The transfer of the Center for Neurovirology and the creation of the new basic science department will bring the Medical School “into the top tier of neurological institutions in the country,” Daly said.

“Dean Daly wanted to enhance neuroscience in the School of Medicine, and the creation of this new department allows that,” said Kamel Khalili, director of the Center for Neurovirology and acting chair of the new department. “The new department brings together a group of people who are used to working together and have been extremely productive in terms of research and teaching.”

According to Khalili, 11 faculty members from the Center for Neurovirology and Cancer Biology have transferred with the center to the School of Medicine and will maintain joint appointments in both the School of Medicine and the College of Science and Technology. In addition, faculty from other departments may also join the neuroscience department.

Khalili said the goal of the new department is to focus teaching and research attention on such areas as neuroAIDS, Alzheimer’s disease, Parkinson’s disease, multiple sclerosis and brain tumors. The Center for Neurovirology brings three PO1 grants and more than $35 million in funding from the National Institutes of Health to the new department.

By moving from the College of Science and Technology to the Medical School, Khalili said, faculty and researchers in the new department will promote their ability to carry out translational research.

“Working with the clinicians will provide us with a better understanding about these diseases and disorders, and the neurological problems associated with them,” he said. “And the clinicians will be able to better access information on the molecular mechanisms that lead to these diseases.”
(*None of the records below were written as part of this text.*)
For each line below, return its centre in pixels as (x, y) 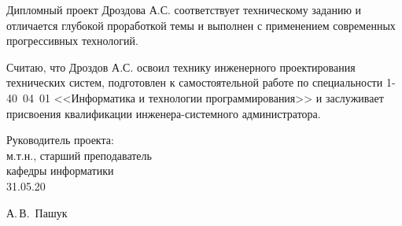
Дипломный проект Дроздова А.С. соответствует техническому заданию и (184, 9)
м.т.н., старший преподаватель (79, 155)
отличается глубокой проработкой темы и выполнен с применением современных (201, 25)
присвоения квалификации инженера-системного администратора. (164, 113)
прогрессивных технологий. (72, 41)
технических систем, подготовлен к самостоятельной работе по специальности (195, 82)
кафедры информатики (60, 170)
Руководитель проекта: (60, 140)
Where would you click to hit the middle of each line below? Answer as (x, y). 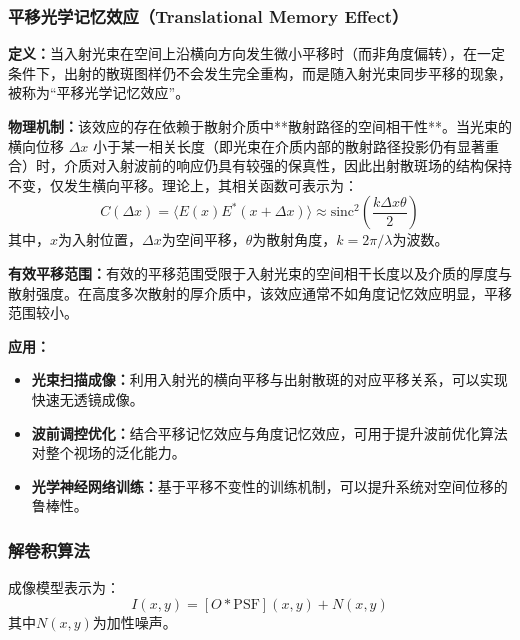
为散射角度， (294, 239)
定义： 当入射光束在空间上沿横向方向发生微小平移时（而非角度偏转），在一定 (256, 53)
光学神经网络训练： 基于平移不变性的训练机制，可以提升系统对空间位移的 (269, 485)
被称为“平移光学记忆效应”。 (99, 92)
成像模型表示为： (64, 587)
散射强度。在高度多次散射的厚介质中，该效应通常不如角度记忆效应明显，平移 (260, 292)
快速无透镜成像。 (87, 398)
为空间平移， (203, 239)
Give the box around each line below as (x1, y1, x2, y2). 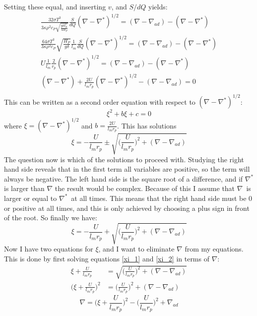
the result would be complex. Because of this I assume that (55, 183, 235, 193)
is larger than (4, 183, 45, 193)
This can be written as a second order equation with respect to (4, 96, 195, 106)
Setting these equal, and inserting (4, 1, 106, 11)
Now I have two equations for (4, 244, 93, 254)
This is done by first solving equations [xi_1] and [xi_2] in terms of (4, 253, 209, 263)
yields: (148, 1, 168, 11)
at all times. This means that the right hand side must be (71, 192, 247, 203)
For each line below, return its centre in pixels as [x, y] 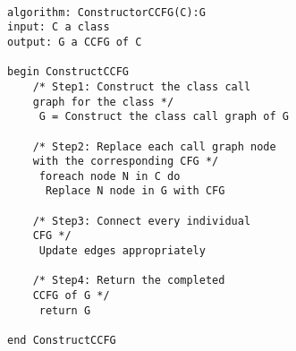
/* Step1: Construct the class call [142, 86]
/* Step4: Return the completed [129, 281]
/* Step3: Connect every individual [142, 221]
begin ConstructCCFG [68, 72]
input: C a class [59, 27]
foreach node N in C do [110, 176]
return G [65, 310]
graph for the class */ [103, 102]

He also emphasized that as researchers in the neuroscience department develop new diagnostics and treatments for these diseases, they will be able to more easily bring these tools to the clinic.

Khalili said neuroscience professor Jay Rappaport will oversee the development of a new graduate program in biomedical neuroscience to train students for master’s and doctoral degrees, and will serve as the director of graduate programs in the department of neuroscience.
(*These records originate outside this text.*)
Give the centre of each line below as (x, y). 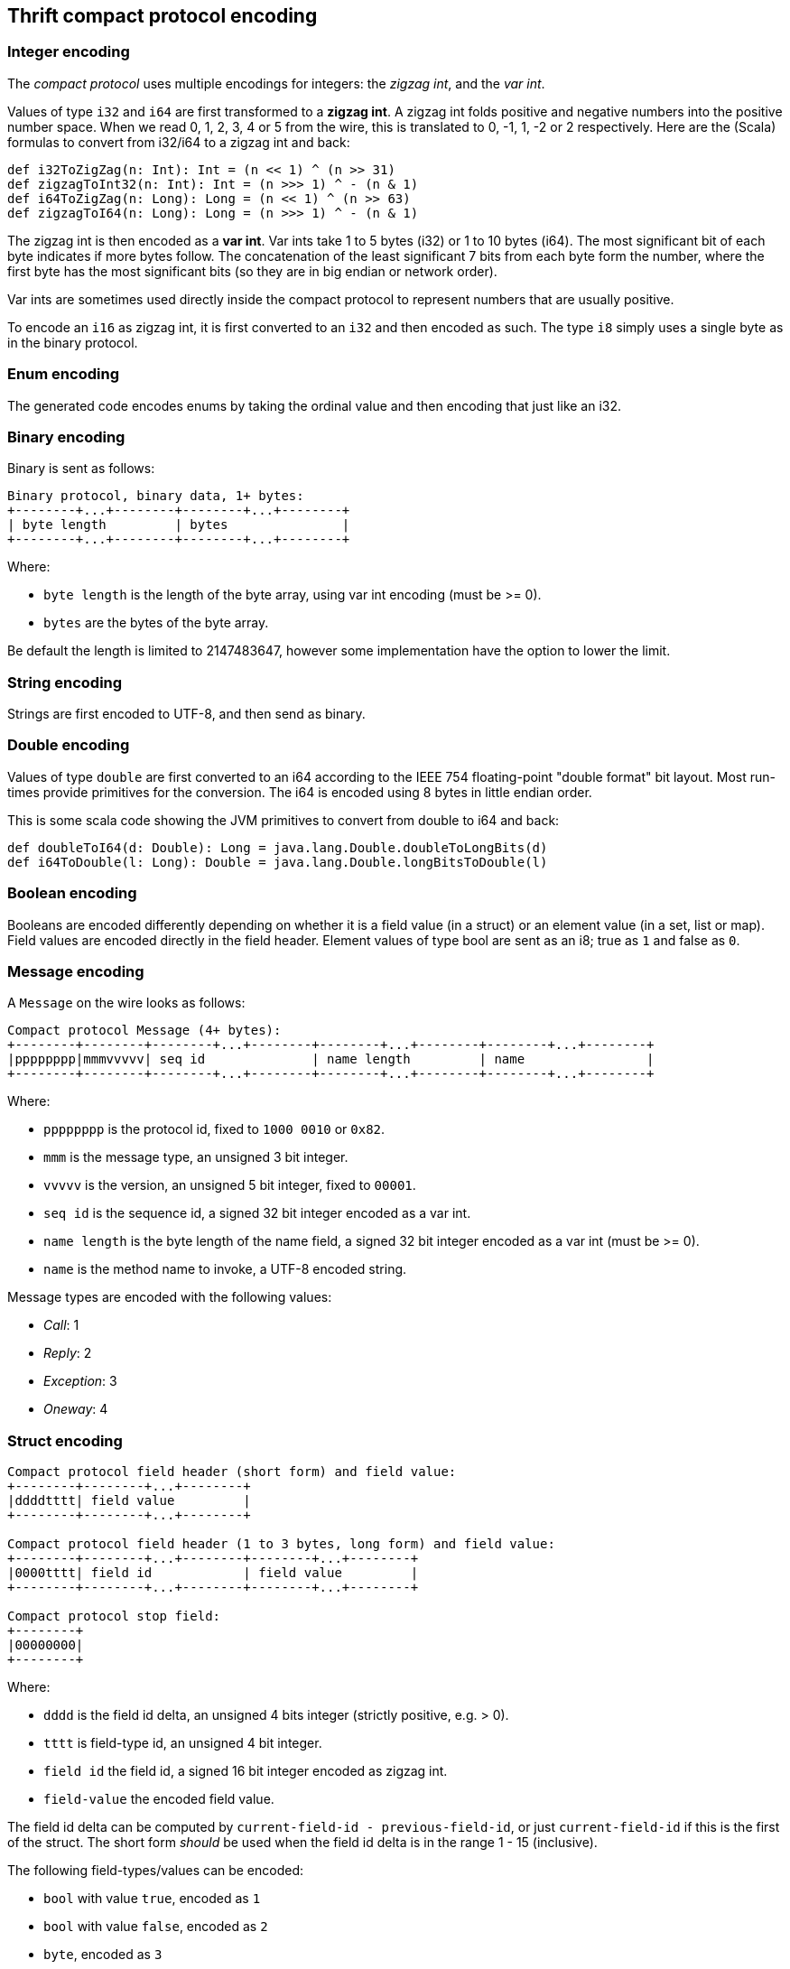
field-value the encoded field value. (159, 1799)
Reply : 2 (68, 1353)
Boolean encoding (72, 893)
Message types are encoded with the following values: (170, 1297)
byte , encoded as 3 (103, 1955)
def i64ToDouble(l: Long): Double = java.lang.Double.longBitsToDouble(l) (278, 862)
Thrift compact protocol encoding (163, 16)
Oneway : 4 (76, 1409)

He added that M.D./Ph.D. students may also enroll in the program.

A search for the permanent chair is under way; in the meantime, Khalili is working with Daly to develop a strategic plan for the new department. The department plans to recruit up to five new faculty over the next three years that would complement ongoing programs within the department and bring new basic scientists to the School of Medicine.

Although now affiliated with the School of Medicine, the Center for Neurovirology and the neuroscience department will continue to be housed on the second floor of the Biology Life Sciences Building on Main Campus until the new Medical School building is completed, according to Khalili. And they won’t detach themselves from their colleagues in non-medical departments; rather, they plan to enlist the cooperation of, and promote collaborations with, other units within the University, such as the psychology department in the College of Liberal Arts.

“We are actually extending our interactions and collaborations with other departments such as biology, psychology and engineering,” Khalili said. “We view this as an opportunity to enhance and develop our mutual research interests.”